| Goal of the exercise |
The response should contain only those lines of the entries below that include the string "quadratic".

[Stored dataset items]
···
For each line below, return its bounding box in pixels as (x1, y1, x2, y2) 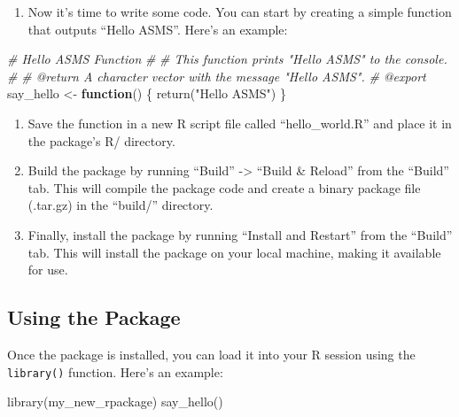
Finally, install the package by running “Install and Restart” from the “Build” (27, 225, 453, 243)
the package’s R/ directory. (27, 131, 175, 150)
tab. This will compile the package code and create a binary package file (27, 178, 421, 197)
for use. (27, 260, 68, 279)
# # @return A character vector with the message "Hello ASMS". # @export (7, 66, 426, 85)
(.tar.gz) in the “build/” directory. (27, 196, 214, 214)
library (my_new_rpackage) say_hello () (7, 392, 223, 411)
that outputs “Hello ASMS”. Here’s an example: (27, 19, 288, 38)
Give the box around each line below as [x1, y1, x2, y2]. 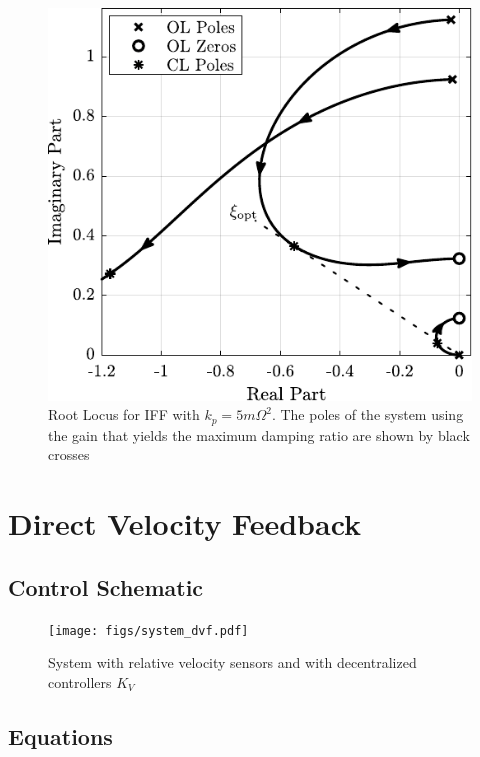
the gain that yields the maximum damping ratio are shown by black [48, 424, 470, 445]
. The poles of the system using [271, 404, 464, 425]
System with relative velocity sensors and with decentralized [48, 652, 417, 673]
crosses [48, 444, 90, 465]
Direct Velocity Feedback [8, 503, 362, 544]
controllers [48, 671, 112, 692]
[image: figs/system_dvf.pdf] [48, 623, 249, 638]
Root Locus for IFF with [48, 404, 200, 425]
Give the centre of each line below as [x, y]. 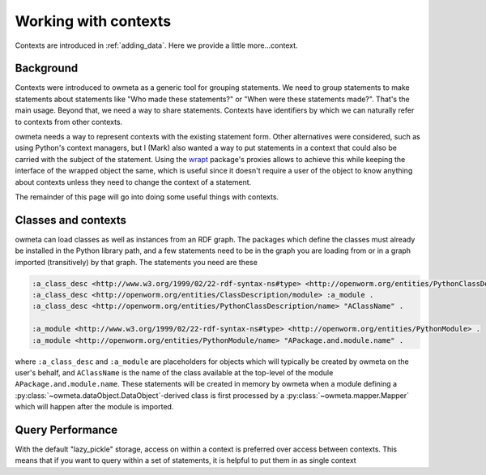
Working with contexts [93, 21]
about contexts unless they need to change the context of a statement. [133, 182]
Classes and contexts [71, 220]
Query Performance [66, 430]
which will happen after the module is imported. [94, 407]
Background [47, 68]
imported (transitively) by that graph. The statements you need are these [136, 262]
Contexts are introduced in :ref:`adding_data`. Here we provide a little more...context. [157, 45]
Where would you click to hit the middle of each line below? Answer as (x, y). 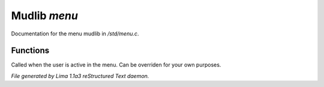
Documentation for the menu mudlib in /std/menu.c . (75, 34)
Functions (30, 51)
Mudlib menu (44, 16)
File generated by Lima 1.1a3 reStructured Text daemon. (80, 76)
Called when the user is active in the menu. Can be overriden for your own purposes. (116, 65)
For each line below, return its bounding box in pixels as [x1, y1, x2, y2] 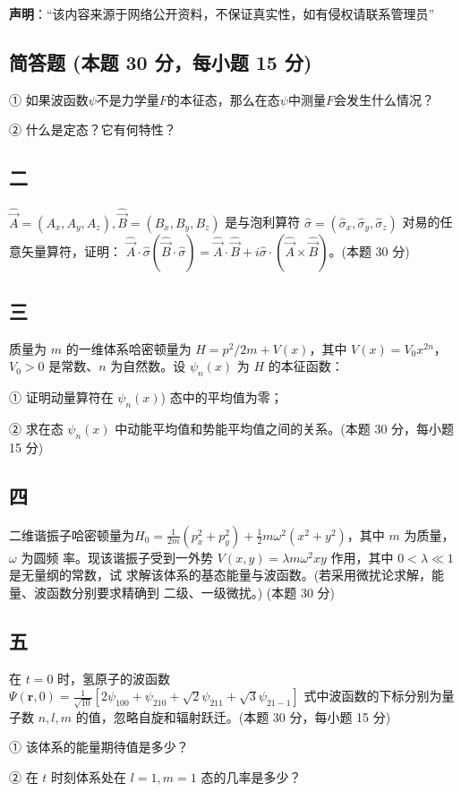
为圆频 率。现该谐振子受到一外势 [21, 547, 214, 566]
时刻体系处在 [51, 768, 127, 787]
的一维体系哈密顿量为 [65, 339, 192, 357]
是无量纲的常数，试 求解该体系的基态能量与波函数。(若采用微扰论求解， [9, 565, 432, 584]
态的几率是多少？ [201, 768, 302, 787]
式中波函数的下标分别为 [303, 686, 442, 705]
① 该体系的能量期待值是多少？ [9, 737, 189, 756]
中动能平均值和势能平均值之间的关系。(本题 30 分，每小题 [115, 419, 455, 438]
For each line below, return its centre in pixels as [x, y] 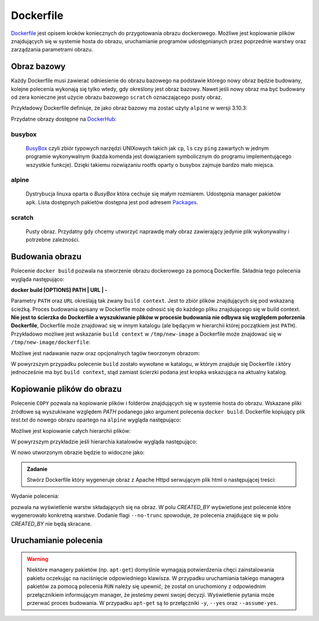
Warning [38, 559]
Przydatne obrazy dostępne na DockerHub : [64, 119]
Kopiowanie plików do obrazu [66, 389]
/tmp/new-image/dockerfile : [51, 342]
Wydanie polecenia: [35, 496]
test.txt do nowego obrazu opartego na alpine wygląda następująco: [96, 420]
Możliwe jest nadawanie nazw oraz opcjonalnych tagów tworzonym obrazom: [105, 353]
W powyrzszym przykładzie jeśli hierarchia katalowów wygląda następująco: [104, 442]
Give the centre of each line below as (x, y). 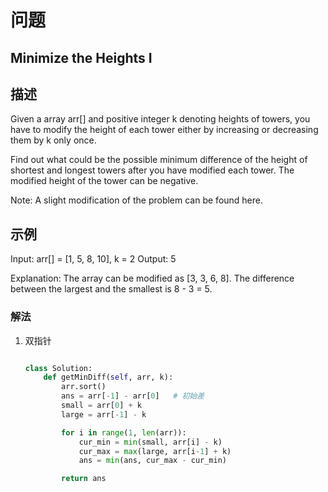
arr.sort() (84, 387)
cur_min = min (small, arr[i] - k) (150, 442)
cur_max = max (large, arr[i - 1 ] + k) (155, 451)
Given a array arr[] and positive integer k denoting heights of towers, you (160, 119)
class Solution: (58, 368)
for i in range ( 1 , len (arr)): (124, 432)
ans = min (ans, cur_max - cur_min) (153, 461)
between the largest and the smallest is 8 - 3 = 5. (111, 289)
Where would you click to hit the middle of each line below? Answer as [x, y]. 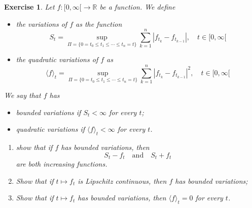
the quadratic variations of [57, 59]
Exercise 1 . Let [29, 7]
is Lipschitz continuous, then [122, 180]
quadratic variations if [50, 129]
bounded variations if [48, 112]
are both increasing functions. [62, 164]
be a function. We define [137, 7]
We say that [23, 95]
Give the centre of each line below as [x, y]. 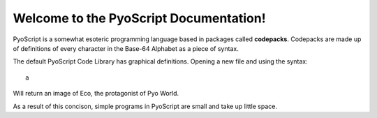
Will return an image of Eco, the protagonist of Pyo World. [96, 94]
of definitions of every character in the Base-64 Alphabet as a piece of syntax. [126, 48]
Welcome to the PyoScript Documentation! [139, 18]
···
| Task output |
the quadratic variations of [57, 59]
quadratic variations if [50, 129]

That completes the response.